In the data below, locate the line containing "development (26, 32)" and the line containing "a new window", then retype both and everything between them exactly. Pictures are not part of the copy.

DATA EXCERPTS:
--- START ---
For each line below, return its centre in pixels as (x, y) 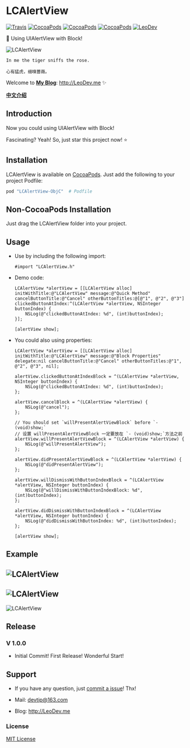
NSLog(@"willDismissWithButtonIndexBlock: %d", (84, 490)
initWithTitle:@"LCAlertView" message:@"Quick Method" (82, 294)
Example (22, 554)
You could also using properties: (53, 340)
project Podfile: (24, 180)
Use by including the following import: (60, 256)
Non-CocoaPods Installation (59, 209)
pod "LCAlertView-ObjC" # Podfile (49, 191)
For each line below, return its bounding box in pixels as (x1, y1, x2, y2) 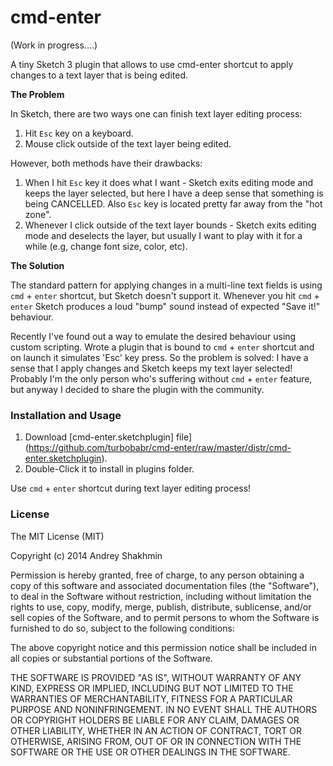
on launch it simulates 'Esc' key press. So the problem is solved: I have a (10, 351, 309, 363)
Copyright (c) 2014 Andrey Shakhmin (10, 549, 163, 561)
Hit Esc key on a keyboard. (24, 127, 134, 139)
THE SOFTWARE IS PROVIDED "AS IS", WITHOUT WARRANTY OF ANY (10, 671, 302, 683)
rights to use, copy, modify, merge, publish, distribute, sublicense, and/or (10, 601, 312, 613)
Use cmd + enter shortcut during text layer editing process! (10, 482, 252, 495)
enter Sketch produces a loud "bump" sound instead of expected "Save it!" (10, 300, 321, 312)
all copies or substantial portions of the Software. (10, 652, 213, 664)
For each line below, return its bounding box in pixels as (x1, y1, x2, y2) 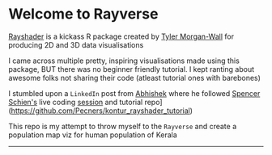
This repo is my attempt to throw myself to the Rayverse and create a (8, 121, 237, 131)
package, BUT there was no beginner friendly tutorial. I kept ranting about (8, 64, 255, 73)
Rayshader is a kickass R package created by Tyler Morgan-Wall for (8, 31, 235, 41)
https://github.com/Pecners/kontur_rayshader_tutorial (11, 106, 190, 115)
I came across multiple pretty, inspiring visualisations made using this (8, 56, 240, 65)
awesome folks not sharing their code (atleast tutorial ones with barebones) (8, 73, 261, 82)
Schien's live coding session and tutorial (8, 97, 143, 107)
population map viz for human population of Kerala (8, 130, 178, 140)
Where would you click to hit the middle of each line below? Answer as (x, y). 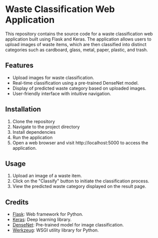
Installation (23, 109)
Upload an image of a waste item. (47, 176)
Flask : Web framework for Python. (48, 214)
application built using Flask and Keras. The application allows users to (78, 39)
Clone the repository (34, 121)
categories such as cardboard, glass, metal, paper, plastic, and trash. (76, 50)
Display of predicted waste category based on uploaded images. (79, 88)
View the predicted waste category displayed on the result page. (79, 186)
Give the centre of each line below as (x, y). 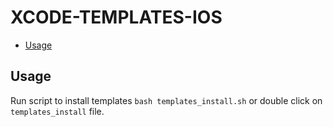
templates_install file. (57, 111)
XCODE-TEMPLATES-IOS (116, 17)
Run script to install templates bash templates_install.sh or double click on (166, 100)
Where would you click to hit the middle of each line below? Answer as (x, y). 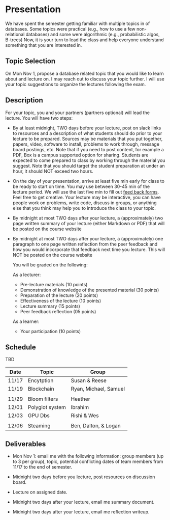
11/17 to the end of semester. (42, 467)
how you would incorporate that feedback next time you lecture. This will (89, 249)
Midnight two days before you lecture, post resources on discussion (84, 477)
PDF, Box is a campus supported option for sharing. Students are (80, 155)
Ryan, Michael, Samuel (98, 389)
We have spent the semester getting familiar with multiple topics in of (78, 23)
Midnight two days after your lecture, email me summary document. (83, 502)
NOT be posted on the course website (53, 255)
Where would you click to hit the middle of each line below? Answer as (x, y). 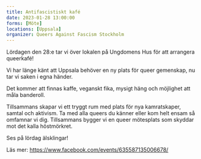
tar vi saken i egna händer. (40, 77)
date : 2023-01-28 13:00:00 (41, 18)
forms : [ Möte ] (24, 23)
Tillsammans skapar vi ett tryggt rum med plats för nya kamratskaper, (94, 107)
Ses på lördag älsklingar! (37, 138)
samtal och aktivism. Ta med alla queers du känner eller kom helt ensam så (101, 113)
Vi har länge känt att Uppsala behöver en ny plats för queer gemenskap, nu (101, 70)
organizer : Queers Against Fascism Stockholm (65, 35)
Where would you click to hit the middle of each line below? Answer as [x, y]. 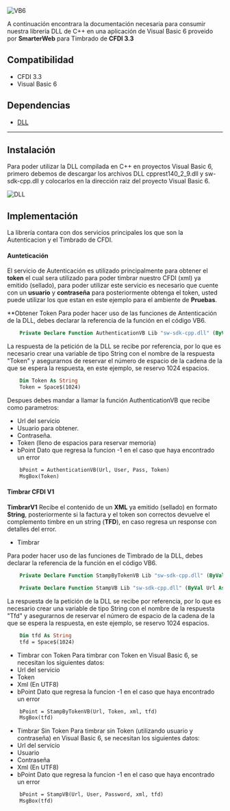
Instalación [31, 150]
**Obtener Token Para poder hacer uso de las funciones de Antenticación [112, 313]
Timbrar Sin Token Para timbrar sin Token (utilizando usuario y [105, 731]
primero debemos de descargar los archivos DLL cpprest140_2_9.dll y [105, 174]
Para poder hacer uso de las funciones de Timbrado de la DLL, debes [105, 556]
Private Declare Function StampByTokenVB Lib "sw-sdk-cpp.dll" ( [115, 576]
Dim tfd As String [46, 635]
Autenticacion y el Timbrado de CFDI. [60, 240]
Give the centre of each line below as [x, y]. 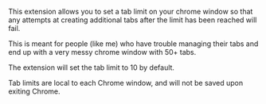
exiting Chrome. [35, 91]
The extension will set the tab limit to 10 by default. [92, 67]
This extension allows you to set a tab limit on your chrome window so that [131, 12]
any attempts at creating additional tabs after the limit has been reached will [133, 20]
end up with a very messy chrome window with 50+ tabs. [102, 52]
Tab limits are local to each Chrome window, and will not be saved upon [126, 83]
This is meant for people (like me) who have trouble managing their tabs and [133, 44]
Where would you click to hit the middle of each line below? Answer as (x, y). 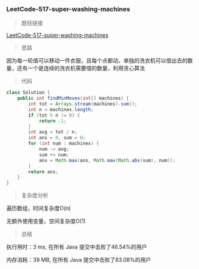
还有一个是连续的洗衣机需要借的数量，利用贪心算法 (81, 68)
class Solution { (28, 93)
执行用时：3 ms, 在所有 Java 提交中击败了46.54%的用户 (77, 247)
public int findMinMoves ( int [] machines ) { (73, 98)
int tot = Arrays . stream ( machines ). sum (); (83, 104)
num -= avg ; (54, 149)
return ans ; (44, 172)
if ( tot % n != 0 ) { (54, 115)
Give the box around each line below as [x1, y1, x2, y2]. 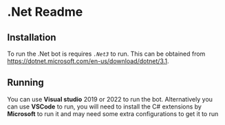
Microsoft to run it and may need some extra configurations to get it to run [7, 109, 219, 117]
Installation [7, 32, 56, 43]
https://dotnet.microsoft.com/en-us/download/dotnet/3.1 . [7, 57, 169, 65]
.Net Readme [7, 4, 83, 20]
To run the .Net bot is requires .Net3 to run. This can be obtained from [7, 49, 206, 58]
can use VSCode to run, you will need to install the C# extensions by [7, 102, 202, 111]
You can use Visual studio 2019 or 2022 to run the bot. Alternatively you [7, 95, 213, 103]
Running [7, 77, 45, 89]
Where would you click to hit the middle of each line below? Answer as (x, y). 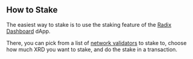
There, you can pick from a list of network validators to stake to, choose (96, 43)
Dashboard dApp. (28, 31)
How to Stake (32, 10)
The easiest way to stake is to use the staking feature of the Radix (89, 24)
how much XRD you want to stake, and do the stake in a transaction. (92, 49)
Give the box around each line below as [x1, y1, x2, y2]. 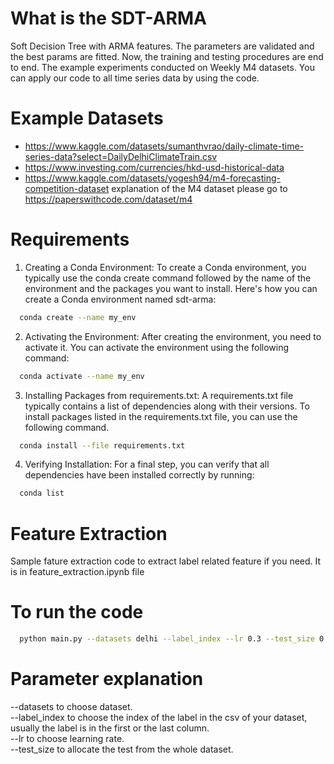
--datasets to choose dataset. [10, 701, 133, 712]
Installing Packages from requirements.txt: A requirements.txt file [24, 389, 294, 401]
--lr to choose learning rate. [10, 733, 125, 744]
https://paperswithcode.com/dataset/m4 [24, 193, 193, 205]
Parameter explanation [10, 668, 204, 691]
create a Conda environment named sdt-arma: [24, 293, 217, 305]
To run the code [10, 601, 144, 624]
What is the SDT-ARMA [10, 7, 207, 30]
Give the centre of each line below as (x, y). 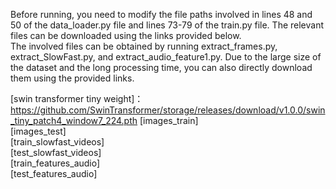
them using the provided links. (72, 78)
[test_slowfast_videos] (56, 152)
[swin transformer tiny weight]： (77, 98)
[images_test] (38, 131)
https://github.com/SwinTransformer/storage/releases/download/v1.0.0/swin (168, 110)
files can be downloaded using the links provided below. (126, 35)
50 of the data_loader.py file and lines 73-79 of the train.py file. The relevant (167, 25)
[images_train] (169, 120)
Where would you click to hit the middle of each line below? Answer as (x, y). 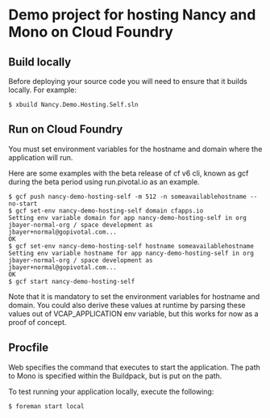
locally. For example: (42, 90)
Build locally (40, 62)
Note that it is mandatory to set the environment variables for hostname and (134, 296)
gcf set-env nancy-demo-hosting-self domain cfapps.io (110, 211)
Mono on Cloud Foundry (91, 32)
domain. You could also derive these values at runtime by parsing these (127, 305)
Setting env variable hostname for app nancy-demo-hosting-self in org (131, 253)
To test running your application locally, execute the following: (111, 391)
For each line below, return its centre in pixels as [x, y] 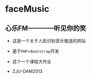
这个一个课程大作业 [32, 61]
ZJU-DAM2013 [27, 71]
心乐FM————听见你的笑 [45, 28]
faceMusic [27, 9]
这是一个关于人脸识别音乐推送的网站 [49, 41]
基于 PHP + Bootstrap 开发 [35, 51]
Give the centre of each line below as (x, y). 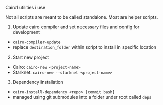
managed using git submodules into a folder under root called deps (82, 97)
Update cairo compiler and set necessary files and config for (76, 27)
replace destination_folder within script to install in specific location (85, 47)
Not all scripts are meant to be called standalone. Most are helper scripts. (82, 17)
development (26, 32)
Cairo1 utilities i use (25, 7)
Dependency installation (38, 82)
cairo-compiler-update (36, 42)
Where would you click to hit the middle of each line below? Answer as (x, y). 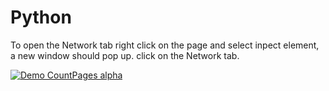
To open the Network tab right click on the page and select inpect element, (165, 45)
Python (41, 17)
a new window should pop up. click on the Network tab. (125, 55)
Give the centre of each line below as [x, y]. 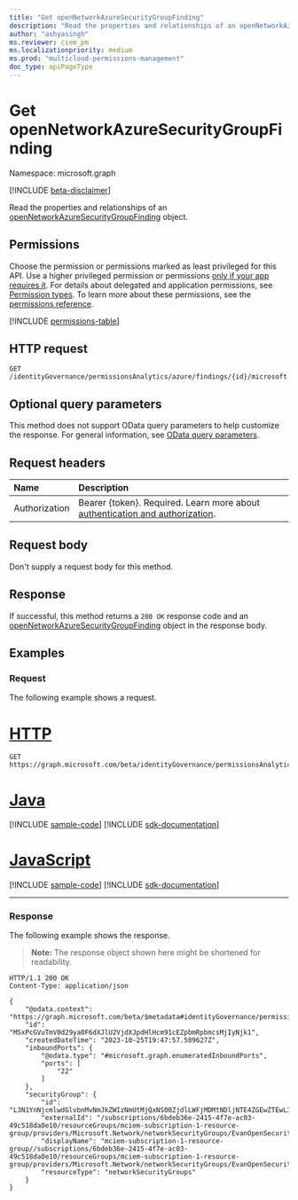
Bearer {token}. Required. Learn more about [169, 503]
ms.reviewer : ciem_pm [49, 42]
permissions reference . [51, 303]
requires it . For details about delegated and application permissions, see [141, 285]
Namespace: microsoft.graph [63, 173]
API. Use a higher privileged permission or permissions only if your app [139, 275]
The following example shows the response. [90, 936]
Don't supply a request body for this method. [91, 566]
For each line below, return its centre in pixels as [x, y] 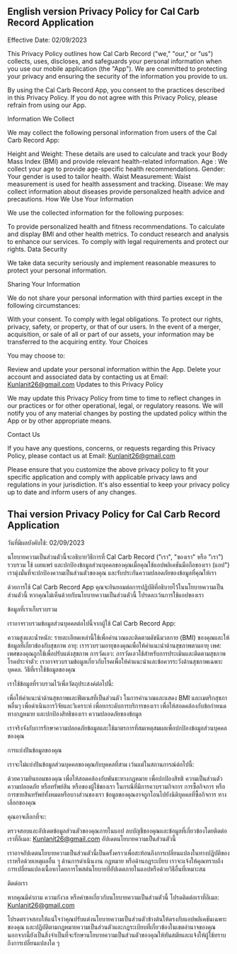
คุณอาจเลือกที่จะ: [27, 816]
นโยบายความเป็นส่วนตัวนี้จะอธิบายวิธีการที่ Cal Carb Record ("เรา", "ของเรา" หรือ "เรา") [116, 557]
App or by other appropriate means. [59, 421]
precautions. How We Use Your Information [70, 199]
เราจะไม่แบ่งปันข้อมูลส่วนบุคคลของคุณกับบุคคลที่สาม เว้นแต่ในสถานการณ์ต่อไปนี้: [101, 764]
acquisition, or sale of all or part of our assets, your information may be [111, 334]
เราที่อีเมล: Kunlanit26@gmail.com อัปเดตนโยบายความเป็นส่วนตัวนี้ [92, 838]
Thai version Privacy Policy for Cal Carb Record [114, 515]
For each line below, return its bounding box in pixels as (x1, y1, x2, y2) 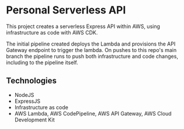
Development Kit (14, 116, 55, 123)
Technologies (6, 76, 57, 86)
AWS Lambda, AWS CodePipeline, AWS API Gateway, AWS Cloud (14, 110, 172, 117)
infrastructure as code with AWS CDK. (6, 29, 98, 36)
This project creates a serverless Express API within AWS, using (6, 23, 161, 30)
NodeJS (14, 91, 34, 98)
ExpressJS (14, 97, 41, 104)
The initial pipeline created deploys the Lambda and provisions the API (6, 40, 176, 47)
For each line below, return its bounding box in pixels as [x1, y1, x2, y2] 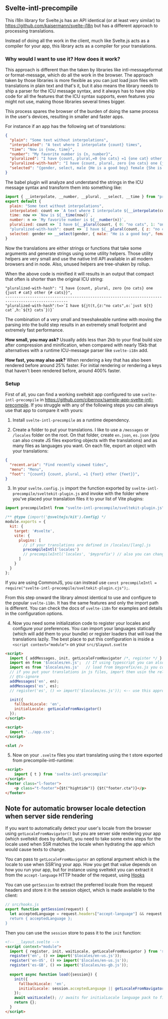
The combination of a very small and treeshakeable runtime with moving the [5, 316, 162, 322]
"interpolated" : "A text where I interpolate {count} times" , [9, 142, 142, 147]
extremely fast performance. [5, 327, 64, 333]
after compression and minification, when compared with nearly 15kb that [5, 342, 157, 348]
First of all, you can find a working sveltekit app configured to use [5, 391, 140, 397]
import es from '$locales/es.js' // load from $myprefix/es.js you [9, 665, 157, 670]
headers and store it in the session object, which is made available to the [5, 887, 155, 893]
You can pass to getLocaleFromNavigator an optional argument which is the [5, 856, 160, 862]
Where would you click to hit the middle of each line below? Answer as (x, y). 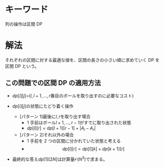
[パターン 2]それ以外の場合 (47, 135)
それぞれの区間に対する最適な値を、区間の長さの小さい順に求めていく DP (80, 60)
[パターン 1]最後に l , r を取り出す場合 (55, 116)
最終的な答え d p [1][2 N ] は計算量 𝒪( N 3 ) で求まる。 (60, 159)
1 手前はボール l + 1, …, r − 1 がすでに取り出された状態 (79, 123)
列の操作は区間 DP (24, 24)
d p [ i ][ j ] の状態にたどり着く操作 (43, 106)
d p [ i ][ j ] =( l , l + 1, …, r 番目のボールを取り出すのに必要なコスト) (73, 96)
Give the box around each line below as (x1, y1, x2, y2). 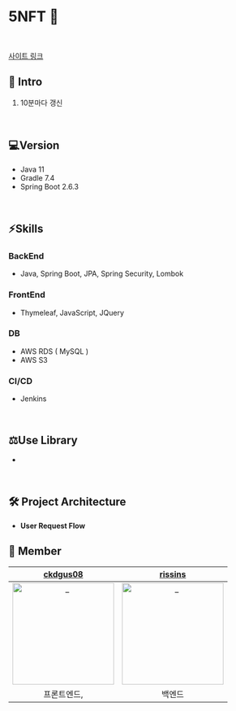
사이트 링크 (8, 50, 44, 60)
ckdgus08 (43, 569, 84, 580)
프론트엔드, (43, 688, 84, 700)
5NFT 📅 (8, 7, 59, 26)
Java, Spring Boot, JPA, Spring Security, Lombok (19, 268, 184, 279)
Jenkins (19, 394, 47, 403)
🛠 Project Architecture (8, 495, 127, 509)
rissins (159, 569, 187, 580)
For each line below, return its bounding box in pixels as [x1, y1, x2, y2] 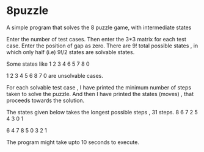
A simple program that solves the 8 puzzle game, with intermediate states [6, 24, 192, 31]
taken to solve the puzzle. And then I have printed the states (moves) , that [6, 90, 194, 97]
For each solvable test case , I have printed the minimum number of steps [6, 83, 191, 91]
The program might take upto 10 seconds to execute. [6, 138, 139, 146]
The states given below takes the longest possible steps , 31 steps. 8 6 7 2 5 [6, 108, 199, 116]
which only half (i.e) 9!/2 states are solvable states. [6, 48, 135, 55]
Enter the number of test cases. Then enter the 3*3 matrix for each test [6, 35, 186, 43]
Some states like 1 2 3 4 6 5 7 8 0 [6, 60, 90, 67]
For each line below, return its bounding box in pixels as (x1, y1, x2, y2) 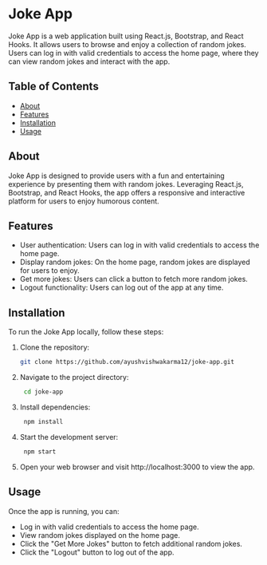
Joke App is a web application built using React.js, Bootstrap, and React (8, 31, 245, 41)
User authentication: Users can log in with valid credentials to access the (19, 240, 260, 250)
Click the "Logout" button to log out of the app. (19, 547, 175, 557)
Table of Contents (8, 80, 100, 93)
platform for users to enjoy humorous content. (8, 196, 159, 206)
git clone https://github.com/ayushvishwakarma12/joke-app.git (19, 358, 235, 366)
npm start (23, 448, 57, 456)
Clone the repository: (19, 342, 90, 352)
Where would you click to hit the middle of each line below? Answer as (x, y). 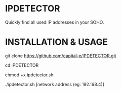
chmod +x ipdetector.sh (29, 75)
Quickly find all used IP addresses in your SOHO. (55, 22)
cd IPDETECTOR (22, 65)
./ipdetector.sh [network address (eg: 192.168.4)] (55, 84)
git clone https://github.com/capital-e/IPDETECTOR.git (60, 56)
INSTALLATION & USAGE (57, 42)
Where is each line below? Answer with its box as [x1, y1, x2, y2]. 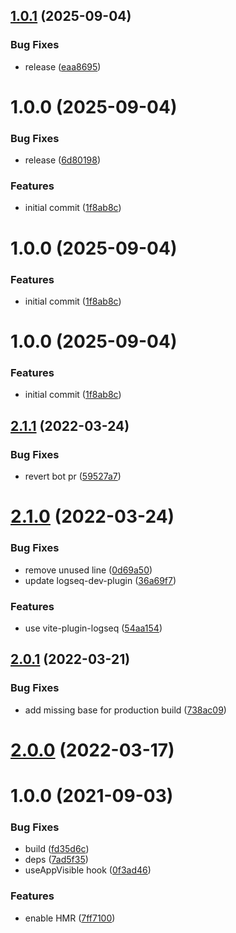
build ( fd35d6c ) [24, 843, 90, 855]
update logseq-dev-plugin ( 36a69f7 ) [24, 574, 177, 586]
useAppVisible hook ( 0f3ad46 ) [24, 864, 152, 876]
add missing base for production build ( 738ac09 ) [24, 704, 227, 716]
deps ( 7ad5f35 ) [24, 854, 89, 866]
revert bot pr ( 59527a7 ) [24, 470, 122, 483]
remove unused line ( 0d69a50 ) [24, 564, 153, 576]
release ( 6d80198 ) [24, 154, 102, 166]
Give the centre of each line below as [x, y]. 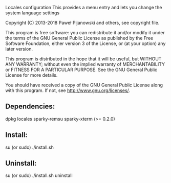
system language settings [33, 13]
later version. [19, 49]
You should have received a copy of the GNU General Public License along [84, 85]
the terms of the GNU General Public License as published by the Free [79, 38]
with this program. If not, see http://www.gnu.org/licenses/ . [68, 90]
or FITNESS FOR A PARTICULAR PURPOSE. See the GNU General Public [81, 70]
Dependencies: [30, 107]
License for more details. [31, 75]
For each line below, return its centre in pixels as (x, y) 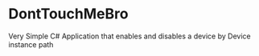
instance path (31, 44)
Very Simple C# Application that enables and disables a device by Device (129, 36)
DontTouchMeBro (68, 14)
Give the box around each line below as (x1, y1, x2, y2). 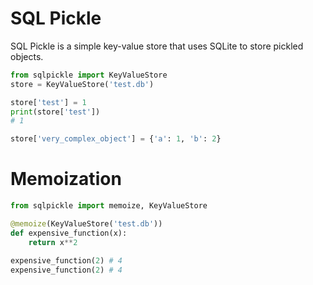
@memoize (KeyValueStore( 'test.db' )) (10, 219, 163, 229)
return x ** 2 (28, 237, 78, 247)
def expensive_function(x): (10, 228, 128, 238)
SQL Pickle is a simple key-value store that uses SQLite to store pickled (10, 40, 304, 52)
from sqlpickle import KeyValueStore (10, 70, 168, 80)
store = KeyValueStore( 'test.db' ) (10, 79, 155, 89)
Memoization (10, 168, 122, 191)
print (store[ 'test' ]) (10, 107, 101, 117)
--- END ---
RESULT OF THE TASK:
development (26, 32)
Cairo1 utilities i use (25, 7)
Dependency installation (38, 82)
cairo-compiler-update (36, 42)
Where would you click to hit the middle of each line below? Answer as (x, y). 
To open the Network tab right click on the page and select inpect element, (165, 45)
Python (41, 17)
a new window should pop up. click on the Network tab. (125, 55)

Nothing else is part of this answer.